Task:
Every line of the data below that holds the string "tono" needs to be reported.
::: Information supplied
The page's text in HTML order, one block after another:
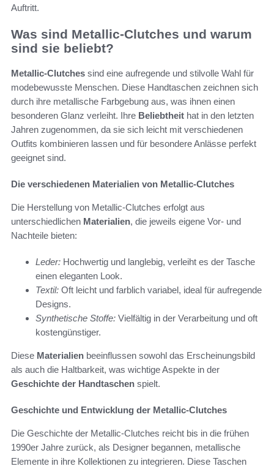
Auftritt.
Was sind Metallic-Clutches und warum
sind sie beliebt?
Metallic-Clutches sind eine aufregende und stilvolle Wahl für
modebewusste Menschen. Diese Handtaschen zeichnen sich
durch ihre metallische Farbgebung aus, was ihnen einen
besonderen Glanz verleiht. Ihre Beliebtheit hat in den letzten
Jahren zugenommen, da sie sich leicht mit verschiedenen
Outfits kombinieren lassen und für besondere Anlässe perfekt
geeignet sind.
Die verschiedenen Materialien von Metallic-Clutches
Die Herstellung von Metallic-Clutches erfolgt aus
unterschiedlichen Materialien, die jeweils eigene Vor- und
Nachteile bieten:
Leder: Hochwertig und langlebig, verleiht es der Tasche
einen eleganten Look.
Textil: Oft leicht und farblich variabel, ideal für aufregende
Designs.
Synthetische Stoffe: Vielfältig in der Verarbeitung und oft
kostengünstiger.
Diese Materialien beeinflussen sowohl das Erscheinungsbild
als auch die Haltbarkeit, was wichtige Aspekte in der
Geschichte der Handtaschen spielt.
Geschichte und Entwicklung der Metallic-Clutches
Die Geschichte der Metallic-Clutches reicht bis in die frühen
1990er Jahre zurück, als Designer begannen, metallische
Elemente in ihre Kollektionen zu integrieren. Diese Taschen
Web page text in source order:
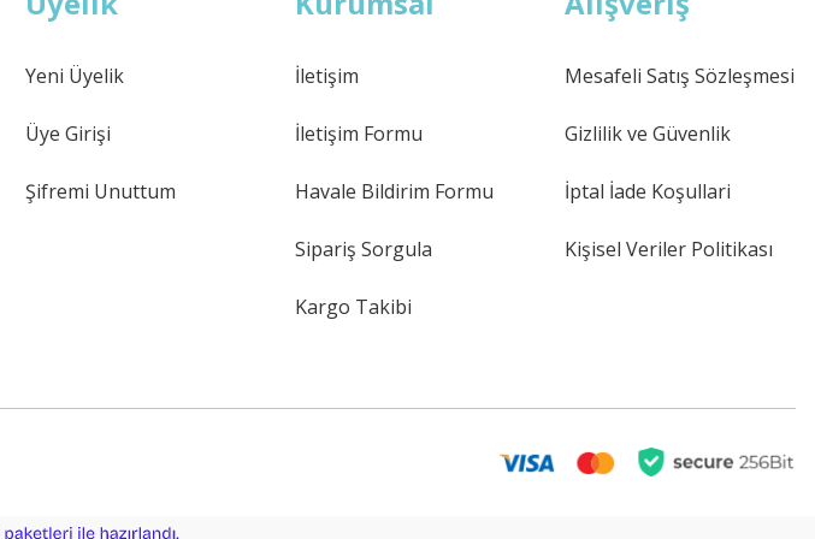
Yeni Üyelik
Üye Girişi
Şifremi Unuttum
İletişim
İletişim Formu
Havale Bildirim Formu
Sipariş Sorgula
Kargo Takibi
Mesafeli Satış Sözleşmesi
Gizlilik ve Güvenlik
İptal İade Koşullari
Kişisel Veriler Politikası
e-
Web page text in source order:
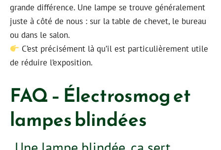
grande différence. Une lampe se trouve généralement
juste à côté de nous : sur la table de chevet, le bureau
ou dans le salon.
C’est précisément là qu’il est particulièrement utile
de réduire l’exposition.
FAQ – Électrosmog et
lampes blindées
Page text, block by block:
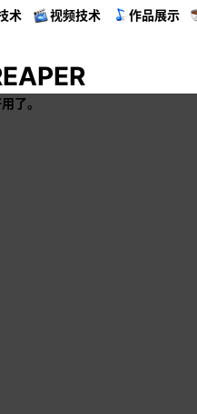
术 视频技术 作品展示
了。
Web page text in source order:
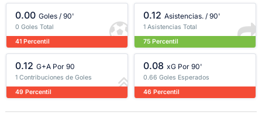
0.00 Goles / 90'
0 Goles Total
41 Percentil
0.12 Asistencias. / 90'
1 Asistencias Total
75 Percentil
0.12 G+A Por 90
1 Contribuciones de Goles
49 Percentil
0.08 xG Por 90'
0.66 Goles Esperados
46 Percentil
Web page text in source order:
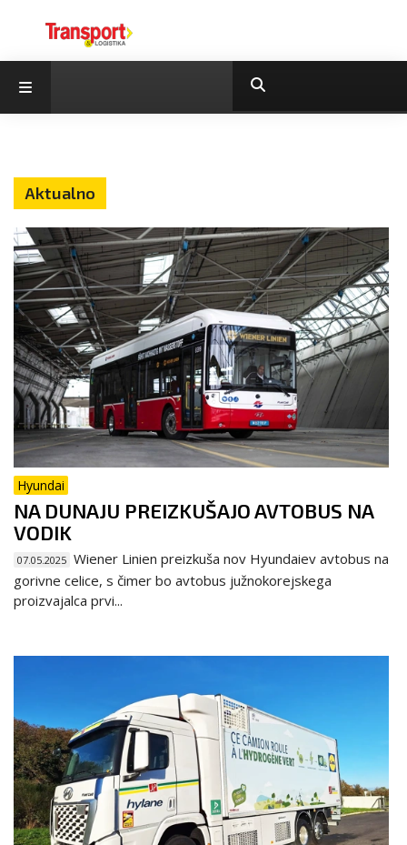
Aktualno
Hyundai
NA DUNAJU PREIZKUŠAJO AVTOBUS NA
VODIK
07.05.2025 Wiener Linien preizkuša nov Hyundaiev avtobus na
gorivne celice, s čimer bo avtobus južnokorejskega
proizvajalca prvi...
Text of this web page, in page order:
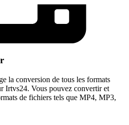
la conversion de tous les formats
Irtvs24. Vous pouvez convertir et
de fichiers tels que MP4, MP3,
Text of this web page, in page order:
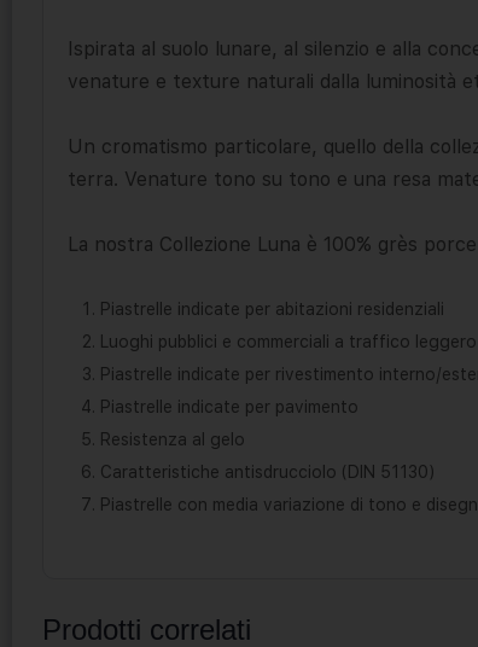
Ispirata al suolo lunare, al silenzio e alla
venature e texture naturali dalla luminosità
Un cromatismo particolare, quello della
terra. Venature tono su tono e una resa
La nostra Collezione Luna è 100% grès
Piastrelle indicate per abitazioni residenziali
Luoghi pubblici e commerciali a traffico leggero
Piastrelle indicate per rivestimento interno/
Piastrelle indicate per pavimento
Resistenza al gelo
Caratteristiche antisdrucciolo (DIN 51130)
Piastrelle con media variazione di tono e
Prodotti correlati
::::::
Your solution:
terra. Venature tono su tono e una resa
Piastrelle con media variazione di tono e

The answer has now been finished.